Mining an Interpolated Commentary for Linguistic Markup

paper, specified "long paper"
Authorship
  1. 1. Joshua Waxman

    Stern College for Women, Yeshiva University, United States of America

Work text
This plain text was ingested for the purpose of full-text search, not to preserve original formatting or readability. For the most complete copy, refer to the original conference program.


Introduction
The Babylonian Talmud is a multi-volume legal, ethical, narrative, and religious work containing scholastic discourse spanning several centuries and two countries - Iraq and Israel. It is written in a mixture of Biblical Hebrew, Biblical Aramaic, Middle Hebrew and Babylonian Aramaic, all Semitic languages written in Hebrew characters. The Talmud is the focus of religious and academic study, and there have been several Talmud-related digital humanities projects in recent years, e.g. (Waxman, 2021a; Satlow and Sperling, forthcoming; Zhitomirsky-Geffet and Prebor, 2019; Jutan and Regenbaum, 2019).
However, the Talmudic text is difficult for both humans and machines to parse, for several reasons. The Hebrew alphabet is consonantal; vowels are represented by optional diacritics, which are missing in the Talmud. Hebrew words are highly inflected, and it’s sometimes difficult to separate stem from morphology. בצל could mean “in shade”, “in the shade”, “onion”, or “onion of”. Each word is thus heavily ambiguous, and each sentence exponentially so. The Talmudic corpus contains more than 1.8 million words with a unique linguistic profile. Its multiple languages, each with unique vocabulary and word forms, introduces further ambiguity. It’s unpunctuated, so sentence and phrase boundaries are uncertain, introducing ambiguity into dependency or constituent parses and NLP tasks such as NER and relation extraction. The Talmud frequently code-switches between its four Semitic languages, increasing ambiguity / incomprehensibility. Our prior Digital Humanities work (Waxman, 2021a) compensated by focusing primarily on an aligned English translation and projected to the Hebrew side, but there are good reasons to focus on the original text rather than translation. How can we build richly-tagged Talmudic corpora and associated linguistic tools?
Sefaria, an open-source Jewish library, includes a digital edition of the Talmud. They segmented the text of the Talmud into paragraphs, and aligned many rabbinic commentaries to these paragraphs. Among these commentaries are Steinsaltz’s English commentary and his Modern Hebrew Commentary. Each commentary is “interpolated”, meaning that there is the literal Talmudic text (bolded), which is extremely concise in style, as well as elaborative gloss text (unbolded), turning brief cryptic statements into well developed ideas and sentences. One such interpolated paragraph, drawn from Taanit 17a, appears in Figure 1.

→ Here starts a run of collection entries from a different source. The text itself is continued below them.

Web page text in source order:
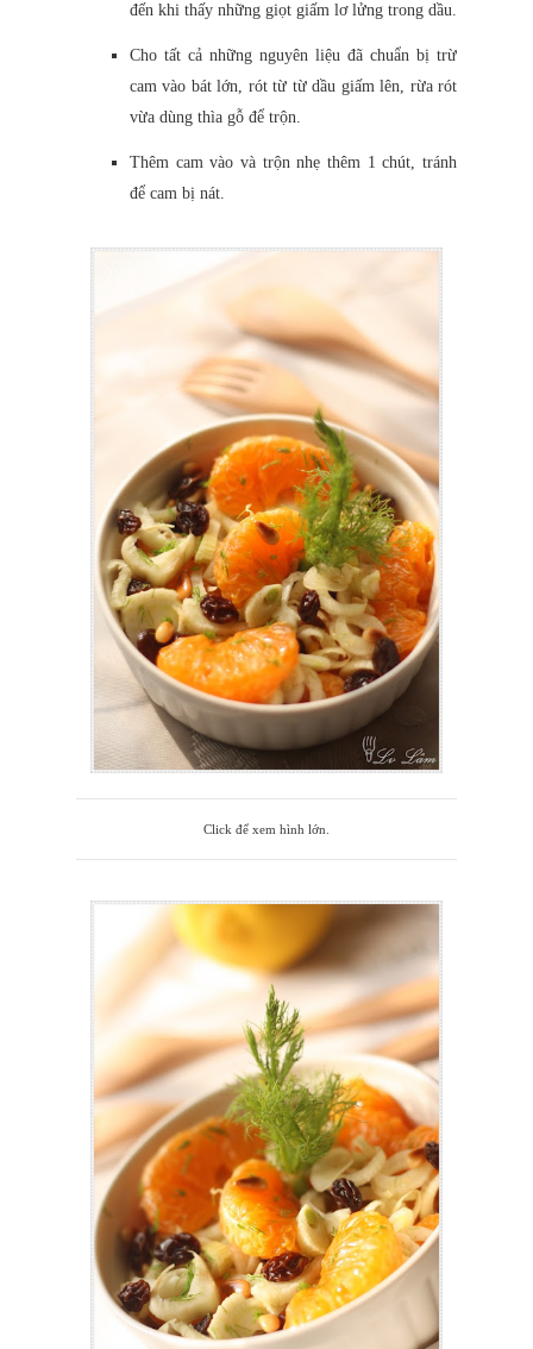
đến khi thấy những giọt giấm lơ lửng trong dầu.
Cho tất cả những nguyên liệu đã chuẩn bị trừ
cam vào bát lớn, rót từ từ dầu giấm lên, rừa rót
vừa dùng thìa gỗ để trộn.
Thêm cam vào và trộn nhẹ thêm 1 chút, tránh
để cam bị nát.
Click để xem hình lớn.
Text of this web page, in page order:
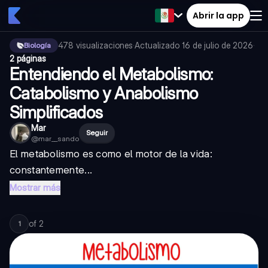
Abrir la app
Biología 478 visualizaciones·Actualizado 16 de julio de 2026·
2 páginas
Entendiendo el Metabolismo:
Catabolismo y Anabolismo
Simplificados
Mar
@mar__sando
Seguir
El metabolismo es como el motor de la vida:
constantemente...
Mostrar más
1 of 2
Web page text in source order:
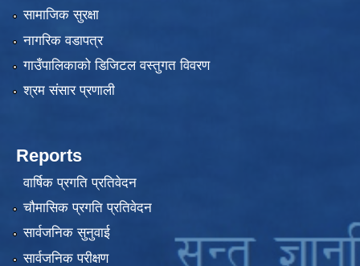
सामाजिक सुरक्षा
नागरिक वडापत्र
गाउँपालिकाको डिजिटल वस्तुगत विवरण
श्रम संसार प्रणाली
Reports
वार्षिक प्रगति प्रतिवेदन
चौमासिक प्रगति प्रतिवेदन
सार्वजनिक सुनुवाई
सार्वजनिक परीक्षण
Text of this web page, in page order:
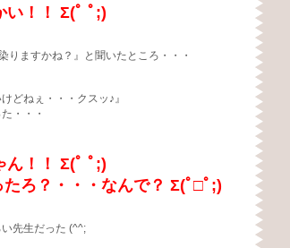
い！！ Σ(ﾟ ﾟ;)
りますかね？』と聞いたところ・・・
どねぇ・・・クスッ♪』
・・・
ん！！ Σ(ﾟ ﾟ;)
ろ？・・・なんで？ Σ(ﾟ□ﾟ;)
先生だった (^^;
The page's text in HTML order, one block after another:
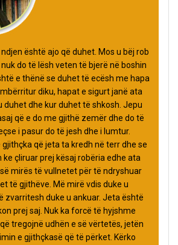
është ajo që duhet. Mos u bëj rob
do të lësh veten të bjerë në boshin
e thënë se duhet të ecësh me hapa
diku, hapat e sigurt janë ata
duhet dhe kur duhet të shkosh. Jepu
që e do me gjithë zemër dhe do të
i pasur do të jesh dhe i lumtur.
që jeta ta kredh në terr dhe se
ke çliruar prej kësaj robëria edhe ata
mirës të vullnetet për të ndryshuar
të gjithëve. Më mirë vdis duke u
zvarritesh duke u ankuar. Jeta është
prej saj. Nuk ka forcë të hyjshme
tregojnë udhën e së vërtetës, jetën
e gjithçkasë që të përket. Kërko
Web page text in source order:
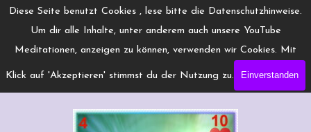
Diese Seite benutzt Cookies , lese bitte die Datenschutzhinweise.
Um dir alle Inhalte, unter anderem auch unsere YouTube
Meditationen, anzeigen zu können, verwenden wir Cookies. Mit
Klick auf 'Akzeptieren' stimmst du der Nutzung zu. Einverstanden
Direkt zum Seiteninhalt
www.Engelchanneling.de
Menü überspringen
Herz10
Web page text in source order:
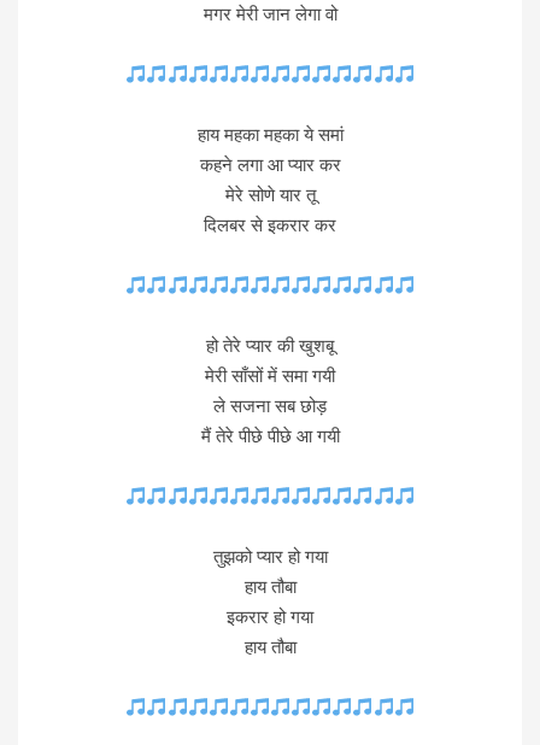
मगर मेरी जान लेगा वो
हाय महका महका ये समां
कहने लगा आ प्यार कर
मेरे सोणे यार तू
दिलबर से इकरार कर
हो तेरे प्यार की खुशबू
मेरी साँसों में समा गयी
ले सजना सब छोड़
मैं तेरे पीछे पीछे आ गयी
तुझको प्यार हो गया
हाय तौबा
इकरार हो गया
हाय तौबा
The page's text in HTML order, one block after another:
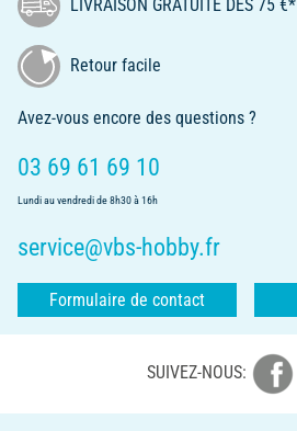
LIVRAISON GRATUITE DÈS 75 €*
Retour facile
Avez-vous encore des questions ?
03 69 61 69 10
Lundi au vendredi de 8h30 à 16h
service@vbs-hobby.fr
Formulaire de contact
SUIVEZ-NOUS:
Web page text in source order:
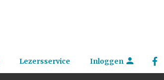
Lezersservice Inloggen
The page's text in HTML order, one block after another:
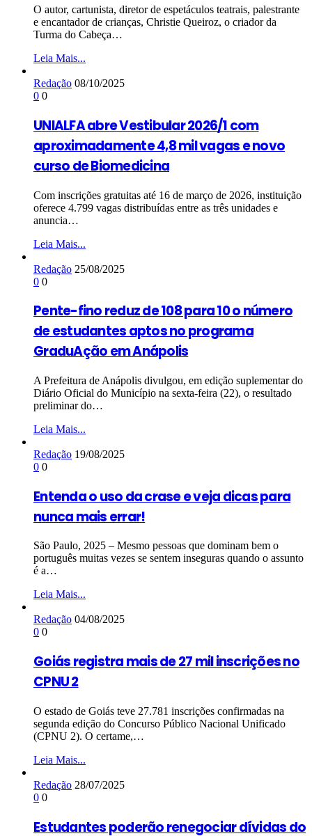
O autor, cartunista, diretor de espetáculos teatrais, palestrante
e encantador de crianças, Christie Queiroz, o criador da
Turma do Cabeça…
Leia Mais...
Redação 08/10/2025
0 0
UNIALFA abre Vestibular 2026/1 com
aproximadamente 4,8 mil vagas e novo
curso de Biomedicina
Com inscrições gratuitas até 16 de março de 2026, instituição
oferece 4.799 vagas distribuídas entre as três unidades e
anuncia…
Leia Mais...
Redação 25/08/2025
0 0
Pente-fino reduz de 108 para 10 o número
de estudantes aptos no programa
GraduAção em Anápolis
A Prefeitura de Anápolis divulgou, em edição suplementar do
Diário Oficial do Município na sexta-feira (22), o resultado
preliminar do…
Leia Mais...
Redação 19/08/2025
0 0
Entenda o uso da crase e veja dicas para
nunca mais errar!
São Paulo, 2025 – Mesmo pessoas que dominam bem o
português muitas vezes se sentem inseguras quando o assunto
é a…
Leia Mais...
Redação 04/08/2025
0 0
Goiás registra mais de 27 mil inscrições no
CPNU 2
O estado de Goiás teve 27.781 inscrições confirmadas na
segunda edição do Concurso Público Nacional Unificado
(CPNU 2). O certame,…
Leia Mais...
Redação 28/07/2025
0 0
Estudantes poderão renegociar dívidas do
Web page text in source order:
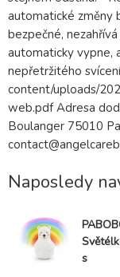
automatické změny
bezpečné,
automaticky vypne,
nepřetržitého
content/uploads/
web.pdf Adresa
Boulanger 75010
Naposledy
s
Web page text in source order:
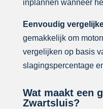
inplannen wanneer
Eenvoudig
gemakkelijk om
vergelijken op basis
slagingspercentage
Wat maakt een
Zwartsluis?
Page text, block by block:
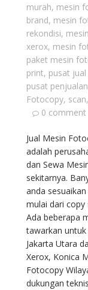
murah, mesin
brand, mesin
rekondisi,
xerox, mesin
paket mesin
print, pusat
pusat
Fotocopy, scan,
0 comment
Jual Mesin
adalah
dan Sewa
sekitarnya.
anda
mulai dari
Ada beberapa
tawarkan
Jakarta Utara
Xerox, Konica
Fotocopy
dukungan
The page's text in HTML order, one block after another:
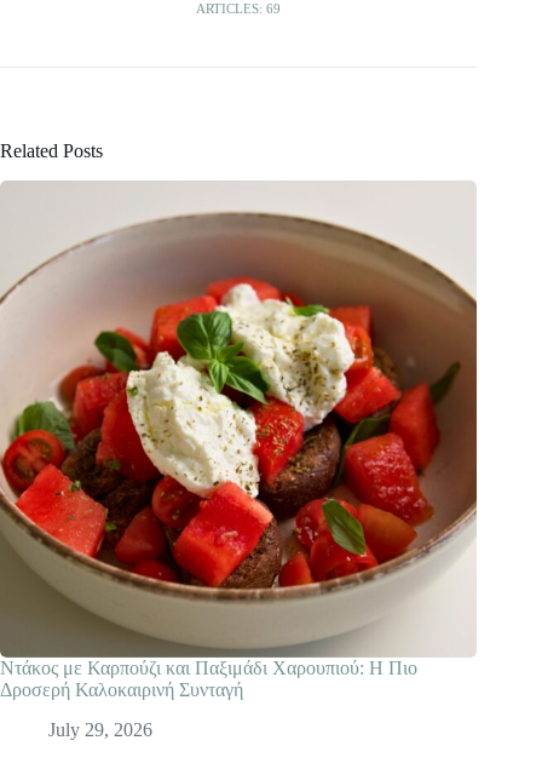
ARTICLES: 69
Related Posts
Ντάκος με Καρπούζι και Παξιμάδι Χαρουπιού: Η Πιο
Δροσερή Καλοκαιρινή Συνταγή
July 29, 2026
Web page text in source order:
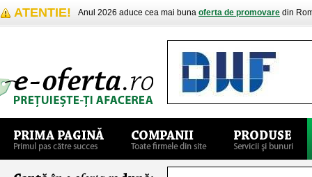
ATENTIE! Anul 2026 aduce cea mai buna oferta de promovare din
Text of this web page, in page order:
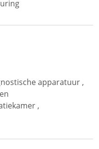
apparatuur ,
,
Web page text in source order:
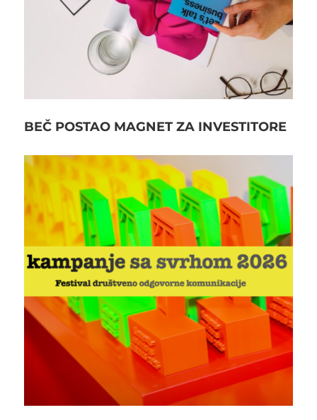
BEČ POSTAO MAGNET ZA INVESTITORE
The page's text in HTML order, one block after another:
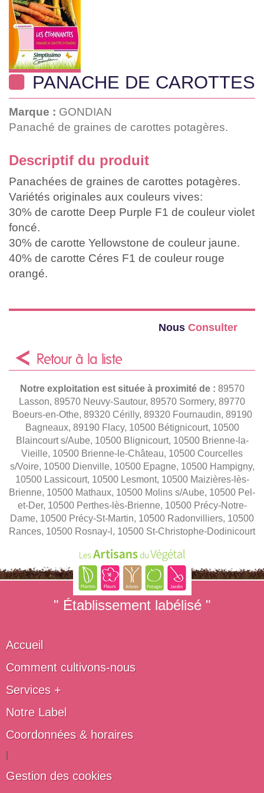
PANACHE DE CAROTTES
Marque : GONDIAN
Panaché de graines de carottes potagères.
Descriptif du produit
Panachées de graines de carottes potagères.
Variétés originales aux couleurs vives:
30% de carotte Deep Purple F1 de couleur violet
foncé.
30% de carotte Yellowstone de couleur jaune.
40% de carotte Céres F1 de couleur rouge
orangé.
Nous Consulter
Retour à la liste
Notre exploitation est située à proximité de : 89570
Lasson, 89570 Neuvy-Sautour, 89570 Sormery, 89770
Boeurs-en-Othe, 89320 Cérilly, 89320 Fournaudin, 89190
Bagneaux, 89190 Flacy, 10500 Bétignicourt, 10500
Blaincourt s/Aube, 10500 Blignicourt, 10500 Brienne-la-
Vieille, 10500 Brienne-le-Château, 10500 Courcelles
s/Voire, 10500 Dienville, 10500 Epagne, 10500 Hampigny,
10500 Lassicourt, 10500 Lesmont, 10500 Maizières-lès-
Brienne, 10500 Mathaux, 10500 Molins s/Aube, 10500 Pel-
et-Der, 10500 Perthes-lès-Brienne, 10500 Précy-Notre-
Dame, 10500 Précy-St-Martin, 10500 Radonvilliers, 10500
Rances, 10500 Rosnay-l, 10500 St-Christophe-Dodinicourt
" Établissement labélisé "
Accueil
Comment cultivons-nous
Services +
Notre Label
Coordonnées & horaires
Gestion des cookies

The Hebrew interpolated commentary doesn’t precisely match Talmud’s original mix of Hebrew and Aramaic. Sometimes, it draws from variant textual sources, so words and phrases are missing. Since Steinsaltz’s goal is to produce flowing Hebrew sentences, in Hebrew / Aramaic hybrid words and cognates, he’ll sometimes replace Aramaic prefixes with their Hebrew equivalent. Thus the Talmud’s דאסור became שאסור in Figure 1. Some abbreviations and acronyms are expanded in the commentary. Still, we realized that we could word-align the Talmud with commentary and project linguistic features to create a rich Talmudic text.

Approach
We first tokenized the Hebrew commentary, separating off punctuation and gloss, and word-aligned it with the original Talmudic text. Match-reward was based on overlap of character bigrams of the source and target words.
We projected punctuation from the Hebrew commentary to the Talmudic text, recovering punctuation embedded within the gloss and applying a heuristic by which stronger punctuation replaced weaker punctuation (e.g. period for comma). By analogy, if the bolded English words in Figure 1 were Talmudic text, we would produce the sentence:
If so, even nowadays as well. and matching pairs of quotation marks surrounding literal text are selected for projection as well. We segmented the now-punctuated sentences using the projected periods, question marks, exclamation marks, and interrobangs (Waxman, 2022).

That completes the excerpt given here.